Andrei is back to discuss recent academic research into malware within the Python/PyPI ecosystem and whether it is possible to effectively combat it with open source tooling, plus we cover security updates for Unbound, libuv, node.js, the Linux kernel, libgit2 and more.

This week in Ubuntu Security Updates

56 unique CVEs addressed

[USN-6665-1] Unbound vulnerabilities (00:50)

[USN-6666-1] libuv vulnerability (01:16)

  • 1 CVEs addressed in Focal (20.04 LTS), Jammy (22.04 LTS), Mantic (23.10)
  • Async event handling library - used by nodejs and others - supports async handling TCP/UDP sockets, DNS resolution, file system operations etc
  • Would truncate hostnames to 256 characters before calling getaddrinfo() - but would then fail to NUL-terminate the string - as such, getaddrinfo() would read past the end of the buffer and the address that got resolved may not be the intended one - so then a remote attacker who could influence this could end up causing the application to contact a different address than expected and so perhaps access internal services etc

[USN-6667-1] Cpanel-JSON-XS vulnerability (02:21)

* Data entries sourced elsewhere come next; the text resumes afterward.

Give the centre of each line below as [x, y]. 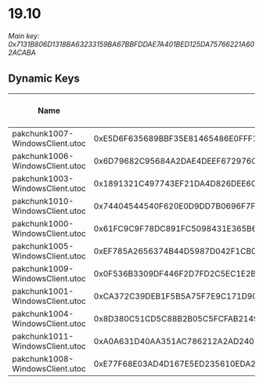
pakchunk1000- [43, 223]
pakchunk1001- [43, 291]
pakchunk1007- [43, 133]
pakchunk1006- [43, 156]
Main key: [24, 35]
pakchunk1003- [43, 179]
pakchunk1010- [43, 201]
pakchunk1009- [43, 269]
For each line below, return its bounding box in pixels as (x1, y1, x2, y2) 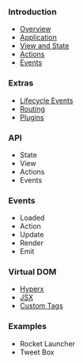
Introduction (8, 6, 57, 17)
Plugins (19, 112, 45, 122)
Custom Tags (19, 301, 63, 311)
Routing (19, 104, 46, 113)
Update (19, 230, 44, 240)
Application (19, 32, 58, 42)
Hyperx (19, 284, 45, 294)
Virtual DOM (8, 267, 57, 278)
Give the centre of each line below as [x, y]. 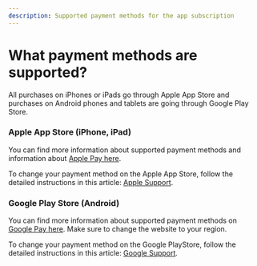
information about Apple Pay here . [65, 158]
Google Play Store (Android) [64, 203]
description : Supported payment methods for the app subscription [121, 16]
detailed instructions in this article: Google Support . [93, 253]
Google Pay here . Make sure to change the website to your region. [118, 229]
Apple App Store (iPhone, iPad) [70, 132]
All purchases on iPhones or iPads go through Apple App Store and [119, 95]
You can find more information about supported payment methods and [125, 150]
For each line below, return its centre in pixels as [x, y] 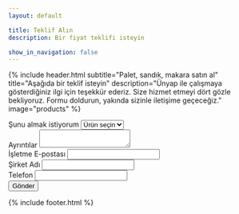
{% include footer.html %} [51, 203]
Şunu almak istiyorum [44, 124]
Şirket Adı [24, 164]
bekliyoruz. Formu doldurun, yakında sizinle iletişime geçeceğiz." [115, 100]
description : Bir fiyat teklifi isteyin [77, 38]
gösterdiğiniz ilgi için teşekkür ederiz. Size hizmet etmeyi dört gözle [119, 92]
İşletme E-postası [37, 154]
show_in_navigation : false [53, 52]
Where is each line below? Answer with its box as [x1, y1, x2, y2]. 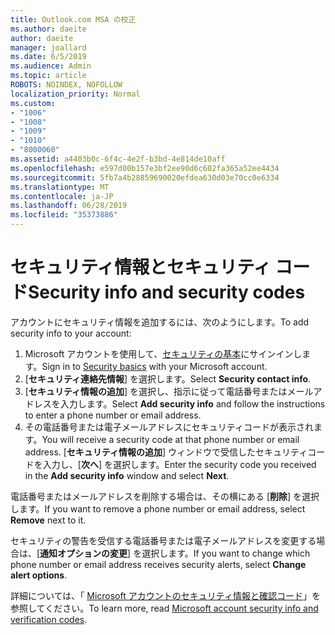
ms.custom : [10, 98, 56, 108]
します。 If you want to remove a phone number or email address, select [10, 502, 306, 515]
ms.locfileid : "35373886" [10, 210, 118, 220]
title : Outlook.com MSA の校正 [10, 14, 137, 25]
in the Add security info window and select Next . [24, 469, 230, 481]
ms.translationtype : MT [10, 182, 110, 192]
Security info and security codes [28, 281, 306, 304]
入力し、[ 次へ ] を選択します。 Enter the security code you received [42, 458, 317, 470]
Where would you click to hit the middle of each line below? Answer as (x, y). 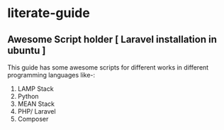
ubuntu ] (27, 50)
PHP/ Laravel (37, 111)
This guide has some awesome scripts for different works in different (108, 67)
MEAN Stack (36, 104)
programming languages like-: (51, 75)
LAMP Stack (36, 89)
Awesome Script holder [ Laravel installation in (112, 39)
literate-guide (49, 13)
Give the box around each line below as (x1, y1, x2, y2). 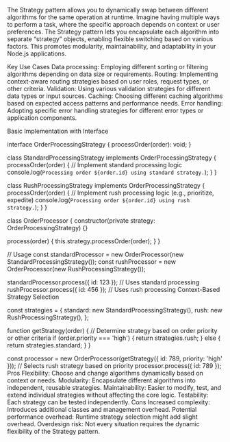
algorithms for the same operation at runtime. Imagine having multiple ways (7, 13, 220, 21)
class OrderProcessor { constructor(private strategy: (7, 217, 155, 225)
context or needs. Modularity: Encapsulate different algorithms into (7, 376, 196, 384)
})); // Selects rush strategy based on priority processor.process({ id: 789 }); (7, 362, 222, 369)
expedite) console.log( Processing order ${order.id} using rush (7, 196, 190, 204)
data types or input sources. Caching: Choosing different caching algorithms (7, 92, 223, 100)
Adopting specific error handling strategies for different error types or (7, 106, 204, 114)
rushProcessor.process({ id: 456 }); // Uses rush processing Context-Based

  • 1 CVEs addressed in Focal (20.04 LTS), Jammy (22.04 LTS)
  • Perl module for JSON serialisation
  • OOB read on crafted JSON - when parsing in relaxed mode, if JSON was malformed and missing a colon would read beyond the end of the data and so potentially could result in an info-leak or a crash

[USN-6668-1] python-openstackclient vulnerability (02:55)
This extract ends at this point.